All tests reported in the Results section and Supplemental Materials are two-tailed within-subject tests with a significance threshold of 0.05. To compare between pairs of conditions, we use paired-samples t-tests when normality assumptions are met (according to a Shapiro-Wilk test, with a significance threshold of 0.05), and we use Wilcoxon signed-rank tests when they are violated. In case multiple factors are included in the analysis (e.g., Experiment 1), we always use Repeated-Measures ANOVAs, which are robust to violations of normality (Blanca, Arnau, García-Castro, & Bono, 2023) and offer more flexibility than the non-parametric alternatives. Whenever parametric tests are used, we report parametric measures of central tendency (mean), effect sizes (dz, or ɳ2), and spread (standard deviation). Conversely, whenever non-parametric tests are used, we report non-parametric measures of central tendency (median), effect sizes (rank-biserial correlation), and spread (inter-quartile range). Finally, for all critical tests, we also conducted two-sided one-sample bootstrap tests (1*106 permutations) comparing the difference between conditions-of-interest to zero.

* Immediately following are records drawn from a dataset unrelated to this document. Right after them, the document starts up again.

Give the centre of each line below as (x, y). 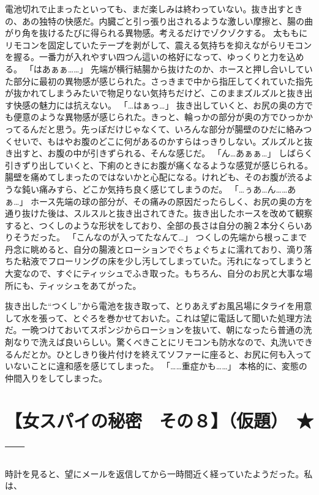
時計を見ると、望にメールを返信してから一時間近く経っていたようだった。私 (159, 473)
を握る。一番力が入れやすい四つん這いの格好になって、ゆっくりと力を (146, 57)
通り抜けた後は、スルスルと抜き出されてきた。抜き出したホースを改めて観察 (159, 213)
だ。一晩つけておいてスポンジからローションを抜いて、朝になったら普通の (154, 330)
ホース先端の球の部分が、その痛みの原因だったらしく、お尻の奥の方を (172, 201)
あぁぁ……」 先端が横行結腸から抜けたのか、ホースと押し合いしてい (177, 68)
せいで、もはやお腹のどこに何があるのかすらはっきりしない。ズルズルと (159, 141)
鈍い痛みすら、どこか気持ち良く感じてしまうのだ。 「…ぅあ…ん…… (155, 189)

To address the main question of whether observers incorporate the predicted retinal size of a target object in the attentional template, we analyzed participants’ average accuracy on catch trials. Catch trial data were analyzed as a function of two experimental factors: category-validity (of the target dot location relative to the silhouettes), and size-consistency (of the silhouettes with the search task session). In valid trials the target dot appeared at the location of a silhouette that matched the search cue (i.e., a car silhouette when participants were cued to search for a car, or a person silhouette when participants were cued to search for a person). In invalid trials the target dot appeared at the opposite location, where the silhouette mismatched the search cue (i.e., a car silhouette when participants were cued to search for a person, or a person silhouette when participants were cued to search for a car). In half of the trials, the silhouettes were size-consistent, which entails that the size of the silhouettes was consistent with the size of the search targets (i.e., large silhouettes in the “Near Targets” session, and small silhouettes in the “Far Targets” session). In the other half of the trials, the silhouettes were size-inconsistent, which entails that the size of the silhouettes was inconsistent with the size of the search targets (i.e., large silhouettes in the “Far Targets” session, and small silhouettes in the “Near Targets” session). Figure 3a illustrates the four conditions of the 2x2 factorial design. Mean accuracy scores were computed for each participant and for each of the four conditions of interest, only excluding trials in which no response was provided within the 1660ms time window.
Figure 3. Experimental design and results for the dot-probe task (catch trials) of Experiment 1.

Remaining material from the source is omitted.